Guerra dei dazi
Politiche europee

Si era temuto il fantasma di un mondo troppo globale e ci risvegliamo spaventati da mille particolarismi in mezzo ai quali domina la legge della giungla. Dazi è il vecchio nome rispolverato oggi di muri dietro ai quali si pretenderebbe di difendersi e che invece servono solo a camuffare le nostre paure. La nuova guerra commerciale è stata innescata, manco a dirlo, dal presidente americano Donald Trump con dazi Usa sulle importazioni di acciaio (con tasse record del 25%) e di alluminio (10%). La misura colpisce pesantemente anche il nostro Paese che, secondo i dati resi noti da Federacciai, nel 2017 ha esportato in Usa circa 500 mila tonnellate di questi metalli, con un fatturato di circa 700 milioni di dollari.

A titolo di esempio si è citata la Valbruna – azienda che opera fra Bolzano e Treviso – che, sempre lo scorso anno, ha esportato circa 40 mila tonnellate di acciaio inossidabile negli Stati Uniti. Vero è che gli Stati Uniti hanno capito che non è possibile alzare troppo le barriere e iniziano a stilare una serie di Stati da escludere dai dazi. Si sta valutando pure la posizione della Gran Bretagna che fornisce agli americani acciaio per la costruzione dei sottomarini.

Ma Londra fa parte ancora della Ue e proprio da Bruxelles è partito il lavoro delle diplomazie per trovare una posizione comune. Del resto proprio contro l’Europa Trump ha rivolto le sue accuse dicendo che «ci sfruttano col commercio e la difesa». Citando la difesa il presidente americano ha scoperto i limiti della sua politica. Appena arrivato alla Casa Bianca ha detto che l’Europa d’ora in poi avrebbe dovuto pensare da sola alla propria difesa perché gli Stati Uniti non avrebbero più ovviato con i loro armamenti. Questa politica americana ha accelerato la Ue sulla strada di una difesa comune e integrata da parte dei suoi Stati membri, convincendo ad aderire anche i più riottosi.

Tale accelerazione ha avuto un risvolto industriale rafforzando tutti i progetti europei di armamenti a scapito delle aziende americane.

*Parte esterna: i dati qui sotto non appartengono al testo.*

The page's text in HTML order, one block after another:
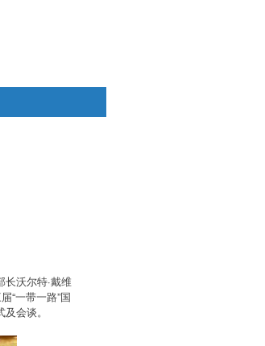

Tutto questo ha portato oltre oceano ad un ripensamento, invitando la Casa Bianca ad una maggiore prudenza. L’esempio della difesa mostra come l’Europa debba essere sempre più capace di risposte unitarie e coese per accrescere le potenziali diplomatiche di ogni singolo Stato.

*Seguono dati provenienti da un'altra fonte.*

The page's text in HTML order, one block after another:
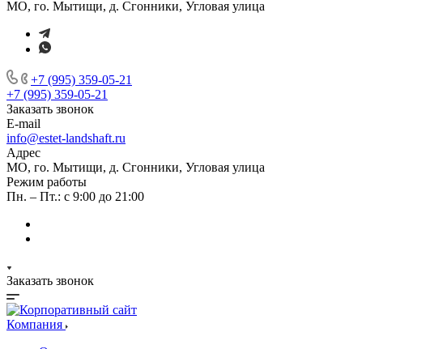
МО, го. Мытищи, д. Сгонники, Угловая улица
+7 (995) 359-05-21
+7 (995) 359-05-21
Заказать звонок
E-mail
info@estet-landshaft.ru
Адрес
МО, го. Мытищи, д. Сгонники, Угловая улица
Режим работы
Пн. – Пт.: с 9:00 до 21:00
Заказать звонок
Компания

Abbiamo un altro evidente esempio dell’importanza della coesione. Sul piano commerciale, ancor prima che con la politica dei dazi, Trump si è mosso con la politica monetaria attuando una spregiudicata linea ribassista del dollaro per favorire le proprie esportazioni. A questa politica finora la Bce si è opposta con una grande attenzione ai livelli di inflazione e cercando di contenere un anomalo rafforzamento dell’euro su scala internazionale.

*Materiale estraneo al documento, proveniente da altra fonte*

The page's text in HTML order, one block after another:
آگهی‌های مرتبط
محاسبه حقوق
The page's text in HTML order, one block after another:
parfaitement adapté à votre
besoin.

Anche di fronte alla guerra dei dazi la Ue non potrà che rinsaldare una politica commerciale comune. Già in queste ore lungo questo cammino ci si è avviati mantenendo un doppio binario: il primo è quello di una coesione interna cercando anche di costringere su linee di politica comune gli inglesi che fino a che la Brexit non sarà effettiva fanno parte a pieno titolo dell’Unione (e proprio sull’interscambio commerciale con la Ue stanno trattando le possibilità di una uscita morbida). Il secondo binario è quello delle alleanze internazionali.

In maniera esplicita gli europei stanno dicendo a Washington che la politica americana ci sta gettando verso una duratura e consistente alleanza con Pechino, cosa che porterebbe ad un isolamento internazionale degli americani.

L’Italia a pieno titolo, malgrado le linee sovraniste dei partiti usciti vincitori dalle elezioni, dovrà partecipare attivamente a questo fronte comune europeo.